How do you handle secrets in a Kubernetes environment?
Kubernetes Secrets provide basic secret injection but store secrets as base64 — not encrypted at rest by default. For production, we use either AWS Secrets Manager / GCP Secret Manager with the external-secrets-operator (secrets stored in your cloud provider, injected into pods at runtime) or HashiCorp Vault for multi-cloud secrets management with fine-grained access control.

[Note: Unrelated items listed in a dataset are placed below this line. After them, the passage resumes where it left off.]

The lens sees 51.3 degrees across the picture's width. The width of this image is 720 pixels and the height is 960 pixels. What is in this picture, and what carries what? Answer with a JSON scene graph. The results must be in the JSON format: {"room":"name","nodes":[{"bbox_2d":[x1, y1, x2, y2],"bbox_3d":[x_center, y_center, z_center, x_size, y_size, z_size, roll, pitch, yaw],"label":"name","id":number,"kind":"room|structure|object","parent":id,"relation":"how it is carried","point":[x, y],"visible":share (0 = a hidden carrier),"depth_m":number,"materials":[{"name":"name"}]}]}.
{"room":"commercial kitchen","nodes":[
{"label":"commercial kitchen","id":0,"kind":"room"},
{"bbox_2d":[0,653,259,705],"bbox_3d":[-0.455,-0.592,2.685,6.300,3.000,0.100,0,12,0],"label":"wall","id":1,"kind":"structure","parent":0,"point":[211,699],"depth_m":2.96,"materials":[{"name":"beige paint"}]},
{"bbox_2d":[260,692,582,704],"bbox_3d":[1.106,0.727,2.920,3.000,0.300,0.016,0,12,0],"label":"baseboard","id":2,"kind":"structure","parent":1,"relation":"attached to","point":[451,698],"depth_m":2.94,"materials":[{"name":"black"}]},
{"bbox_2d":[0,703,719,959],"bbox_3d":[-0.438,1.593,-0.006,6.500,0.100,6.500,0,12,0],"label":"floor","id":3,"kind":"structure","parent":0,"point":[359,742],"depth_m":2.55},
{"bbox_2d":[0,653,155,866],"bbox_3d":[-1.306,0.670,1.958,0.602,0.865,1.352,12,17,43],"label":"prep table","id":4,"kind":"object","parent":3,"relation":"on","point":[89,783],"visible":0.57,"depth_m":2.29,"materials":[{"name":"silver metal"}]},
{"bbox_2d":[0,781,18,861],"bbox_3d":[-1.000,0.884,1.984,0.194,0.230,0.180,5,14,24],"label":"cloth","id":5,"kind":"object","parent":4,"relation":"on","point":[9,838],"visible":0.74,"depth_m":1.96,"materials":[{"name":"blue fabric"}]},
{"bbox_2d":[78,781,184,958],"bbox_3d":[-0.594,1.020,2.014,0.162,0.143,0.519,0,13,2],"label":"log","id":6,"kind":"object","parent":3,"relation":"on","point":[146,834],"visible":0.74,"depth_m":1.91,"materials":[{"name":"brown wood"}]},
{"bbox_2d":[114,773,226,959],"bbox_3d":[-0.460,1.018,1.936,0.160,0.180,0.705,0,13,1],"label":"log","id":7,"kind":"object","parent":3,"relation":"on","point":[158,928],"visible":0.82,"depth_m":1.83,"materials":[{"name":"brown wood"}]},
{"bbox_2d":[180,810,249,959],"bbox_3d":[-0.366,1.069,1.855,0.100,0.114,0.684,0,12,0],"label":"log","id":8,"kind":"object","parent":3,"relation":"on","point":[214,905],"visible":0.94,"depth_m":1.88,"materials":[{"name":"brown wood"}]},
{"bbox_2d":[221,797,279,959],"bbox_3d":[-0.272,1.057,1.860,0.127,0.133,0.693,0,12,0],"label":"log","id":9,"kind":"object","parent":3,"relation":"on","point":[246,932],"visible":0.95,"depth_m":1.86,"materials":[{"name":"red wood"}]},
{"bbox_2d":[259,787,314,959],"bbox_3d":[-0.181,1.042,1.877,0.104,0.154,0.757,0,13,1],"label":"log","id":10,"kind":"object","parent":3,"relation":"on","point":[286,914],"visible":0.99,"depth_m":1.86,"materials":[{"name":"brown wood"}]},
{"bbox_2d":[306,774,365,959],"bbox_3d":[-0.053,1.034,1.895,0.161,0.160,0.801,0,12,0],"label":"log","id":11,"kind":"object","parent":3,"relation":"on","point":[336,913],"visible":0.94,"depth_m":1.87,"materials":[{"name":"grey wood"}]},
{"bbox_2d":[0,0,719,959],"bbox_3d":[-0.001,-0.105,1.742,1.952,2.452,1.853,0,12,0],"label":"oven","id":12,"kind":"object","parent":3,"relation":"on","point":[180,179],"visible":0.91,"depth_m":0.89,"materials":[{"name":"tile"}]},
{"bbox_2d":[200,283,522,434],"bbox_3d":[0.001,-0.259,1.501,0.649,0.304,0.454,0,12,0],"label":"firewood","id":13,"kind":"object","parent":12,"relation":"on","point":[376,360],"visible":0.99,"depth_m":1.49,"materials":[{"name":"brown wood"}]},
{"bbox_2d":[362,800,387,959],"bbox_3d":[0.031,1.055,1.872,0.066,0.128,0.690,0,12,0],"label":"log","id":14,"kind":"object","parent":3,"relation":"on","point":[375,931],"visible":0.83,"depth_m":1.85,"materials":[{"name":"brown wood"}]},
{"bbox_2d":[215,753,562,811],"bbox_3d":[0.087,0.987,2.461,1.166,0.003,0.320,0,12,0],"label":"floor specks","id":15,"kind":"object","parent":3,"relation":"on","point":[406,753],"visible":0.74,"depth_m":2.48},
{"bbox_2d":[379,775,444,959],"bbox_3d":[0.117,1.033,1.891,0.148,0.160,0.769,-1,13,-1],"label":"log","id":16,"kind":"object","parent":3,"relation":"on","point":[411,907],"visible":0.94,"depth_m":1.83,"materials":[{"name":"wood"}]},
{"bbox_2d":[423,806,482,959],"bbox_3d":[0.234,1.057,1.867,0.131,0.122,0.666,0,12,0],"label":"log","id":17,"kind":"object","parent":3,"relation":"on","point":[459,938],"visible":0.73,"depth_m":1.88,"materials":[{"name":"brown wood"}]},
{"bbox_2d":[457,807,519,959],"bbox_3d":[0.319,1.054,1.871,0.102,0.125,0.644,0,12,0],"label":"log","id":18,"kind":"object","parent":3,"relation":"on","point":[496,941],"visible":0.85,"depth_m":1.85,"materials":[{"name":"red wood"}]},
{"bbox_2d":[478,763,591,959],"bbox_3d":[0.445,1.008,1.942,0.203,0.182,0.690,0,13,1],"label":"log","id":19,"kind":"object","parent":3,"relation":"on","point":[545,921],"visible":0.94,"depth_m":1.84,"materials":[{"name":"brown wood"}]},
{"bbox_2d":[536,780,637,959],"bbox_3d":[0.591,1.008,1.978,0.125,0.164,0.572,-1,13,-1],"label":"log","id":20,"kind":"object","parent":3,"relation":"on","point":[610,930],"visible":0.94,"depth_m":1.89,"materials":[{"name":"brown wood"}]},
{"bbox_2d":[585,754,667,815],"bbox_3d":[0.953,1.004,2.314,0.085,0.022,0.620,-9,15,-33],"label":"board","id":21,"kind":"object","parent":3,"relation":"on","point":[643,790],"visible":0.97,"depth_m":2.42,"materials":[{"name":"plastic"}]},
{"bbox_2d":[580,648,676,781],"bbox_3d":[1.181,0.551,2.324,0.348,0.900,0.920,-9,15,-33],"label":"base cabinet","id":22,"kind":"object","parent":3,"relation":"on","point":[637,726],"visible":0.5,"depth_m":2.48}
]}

The key requirement: secrets are never in git, even as encrypted values, without a proper secrets management solution.
What is edge inference and when does it make sense?
Edge inference runs AI models at edge locations (Cloudflare Workers, Fastly, Vercel Edge) rather than centralized compute, reducing latency for geographically distributed users. It makes sense for latency-sensitive features where adding 100-200ms round-trip to a central region matters to users, and where the model fits within edge runtime constraints (typically small distilled models, not GPT-4o scale). Cloudflare Workers AI is the most accessible entry point for edge inference experiments.